Am Tattag habe die Freundin versucht, den 33-Jährigen via Telefon zu beruhigen. Plötzlich sei die Polizei gekommen, er mit Pfefferspray besprüht worden, gab der Gutachter den Angeklagten wieder. Die Messer habe er geholt, um sich umzubringen. Der Angeklagte hatte damals knapp 1,9 Promille Alkohol im Blut. Dr. Gerl zu Folge war jedoch die Persönlichkeitsstörung des Rumänen mit instabilen, impulsiven Zügen und „Borderline-Tendenz“ vorrangig bei der Tat. Eine Wiederholungsgefahr sei außerhalb einer geschützten Einrichtung und angesichts der ungelösten Beziehungsprobleme derzeit noch zu bejahen, damit die Voraussetzungen für Unterbringung erfüllt.

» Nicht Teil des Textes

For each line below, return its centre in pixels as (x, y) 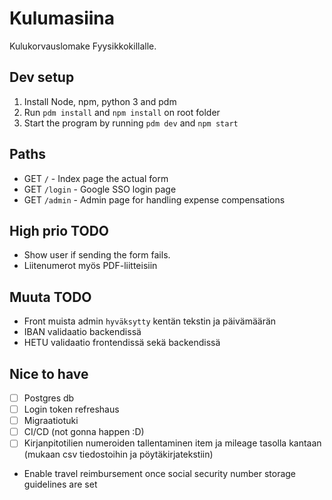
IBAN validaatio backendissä (82, 332)
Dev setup (42, 77)
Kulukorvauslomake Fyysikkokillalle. (83, 46)
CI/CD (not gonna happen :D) (84, 432)
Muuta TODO (50, 297)
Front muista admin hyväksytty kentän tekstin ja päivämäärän (150, 321)
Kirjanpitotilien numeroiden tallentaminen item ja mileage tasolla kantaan (172, 443)
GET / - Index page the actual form (96, 178)
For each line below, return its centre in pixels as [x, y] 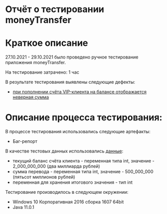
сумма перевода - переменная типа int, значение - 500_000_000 [83, 172]
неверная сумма [31, 97]
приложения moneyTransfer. [36, 63]
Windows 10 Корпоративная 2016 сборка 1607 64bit [68, 202]
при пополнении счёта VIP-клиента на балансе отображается [79, 92]
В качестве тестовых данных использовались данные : [64, 151]
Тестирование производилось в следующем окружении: [67, 192]
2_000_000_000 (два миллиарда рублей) [56, 166]
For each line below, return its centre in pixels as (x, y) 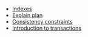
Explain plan (27, 15)
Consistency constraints (42, 22)
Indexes (22, 9)
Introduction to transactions (47, 28)
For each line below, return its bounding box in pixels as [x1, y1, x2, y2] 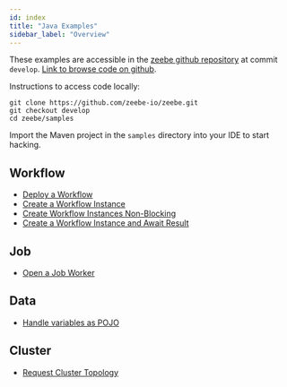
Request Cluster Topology [22, 366, 119, 377]
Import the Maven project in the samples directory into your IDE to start [9, 130, 270, 141]
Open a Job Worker [22, 268, 95, 278]
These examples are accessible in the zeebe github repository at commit [9, 55, 278, 65]
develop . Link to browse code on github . [9, 64, 157, 74]
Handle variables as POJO [22, 317, 119, 328]
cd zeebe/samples [9, 114, 74, 124]
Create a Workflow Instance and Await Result [22, 218, 190, 228]
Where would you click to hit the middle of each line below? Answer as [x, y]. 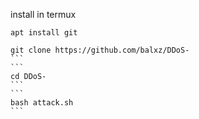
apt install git [44, 33]
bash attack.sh [42, 103]
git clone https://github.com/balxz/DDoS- [100, 50]
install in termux [43, 14]
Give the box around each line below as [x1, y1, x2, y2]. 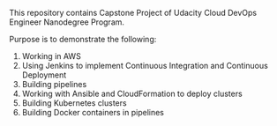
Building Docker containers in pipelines [21, 107, 165, 117]
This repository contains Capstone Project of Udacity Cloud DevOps [9, 8, 258, 18]
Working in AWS [21, 51, 81, 61]
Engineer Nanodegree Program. [9, 17, 125, 27]
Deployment [21, 70, 67, 80]
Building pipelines [21, 79, 87, 89]
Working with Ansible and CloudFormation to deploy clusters [21, 88, 243, 99]
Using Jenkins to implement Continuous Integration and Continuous [21, 61, 269, 70]
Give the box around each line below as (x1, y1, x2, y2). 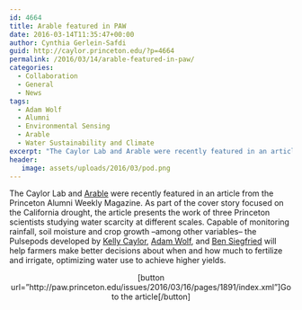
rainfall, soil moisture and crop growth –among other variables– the (9, 226, 257, 237)
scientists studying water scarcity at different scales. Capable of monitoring (9, 217, 290, 227)
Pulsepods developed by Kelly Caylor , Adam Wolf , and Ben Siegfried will (9, 235, 277, 247)
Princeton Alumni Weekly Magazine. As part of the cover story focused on (9, 198, 285, 208)
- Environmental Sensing (17, 122, 111, 131)
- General (17, 80, 54, 89)
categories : (9, 64, 54, 73)
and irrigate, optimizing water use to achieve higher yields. (9, 255, 226, 266)
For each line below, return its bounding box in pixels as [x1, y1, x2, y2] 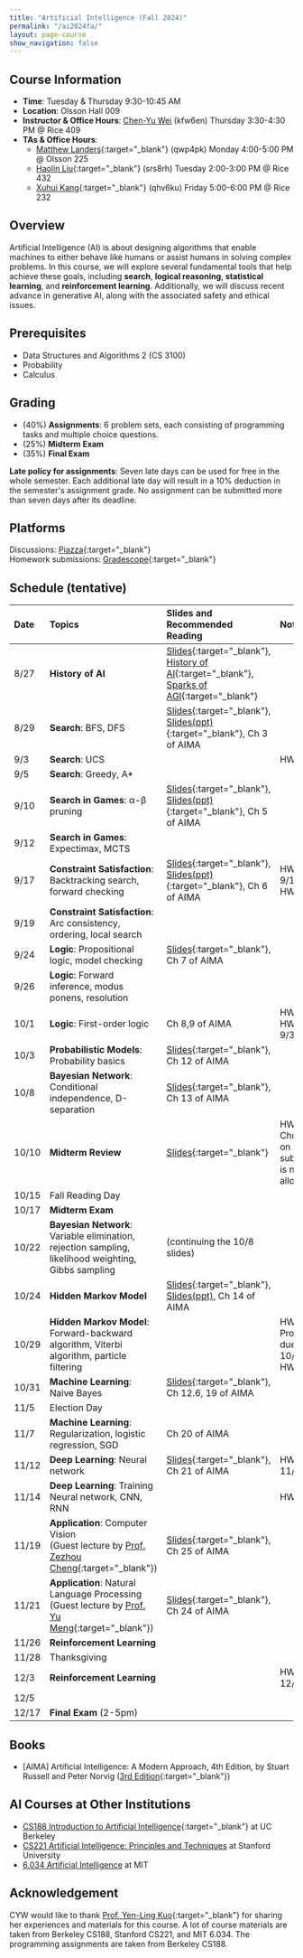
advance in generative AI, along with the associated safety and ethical [9, 290, 271, 301]
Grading [9, 395, 56, 411]
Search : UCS [49, 754, 106, 766]
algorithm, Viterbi [49, 1338, 124, 1351]
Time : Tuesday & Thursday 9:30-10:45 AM [22, 96, 181, 107]
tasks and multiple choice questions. [22, 428, 160, 439]
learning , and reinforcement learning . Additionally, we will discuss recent [9, 280, 285, 291]
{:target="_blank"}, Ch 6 [166, 880, 269, 893]

Bei der Unterbringung und der Höhe der Strafe herrschte nahezu Einigkeit zwischen Staatsanwalt Martin Forster und den Verteidigern - Manuel Lüdtke aus München und Jörg Zürner aus Mühldorf - sowie der Sechsten Strafkammer im Urteil. Während der Ankläger die Tat „an der Grenze zu einem versuchten Tötungsdelikt“ bezeichnete, wies dies Verteidiger Lüdtke zurück: „Ich stelle mir immer noch die Frage, ob der Schusswaffengebrauch aus zwei Metern Entfernung angebracht war.“

Der Rumäne meinte im „letzten Wort“: „Es tut mir Leid.“

In der Urteilsbegründung unterstrich Vorsitzender Richter Dr. Zenkel: „Die Fuchtelei mit dem Messer war eine versuchte gefährliche Körperverletzung. Das ist strafbar. Das Problem sehen wir aber woanders: Sie sind krank, Sie brauchen ärztliche Hilfe.“ Außerhalb einer geschützten Einrichtung sei die Wiederholungsgefahr sehr hoch. Der 33-Jährige müsse weiterbehandelt werden: „Das wird sich über einige Zeit erstrecken.“

Das Urteil wurde sofort rechtskräftig. Der Angeklagte muss nicht ins Gefängnis, sondern kann direkt seine Therapie antreten.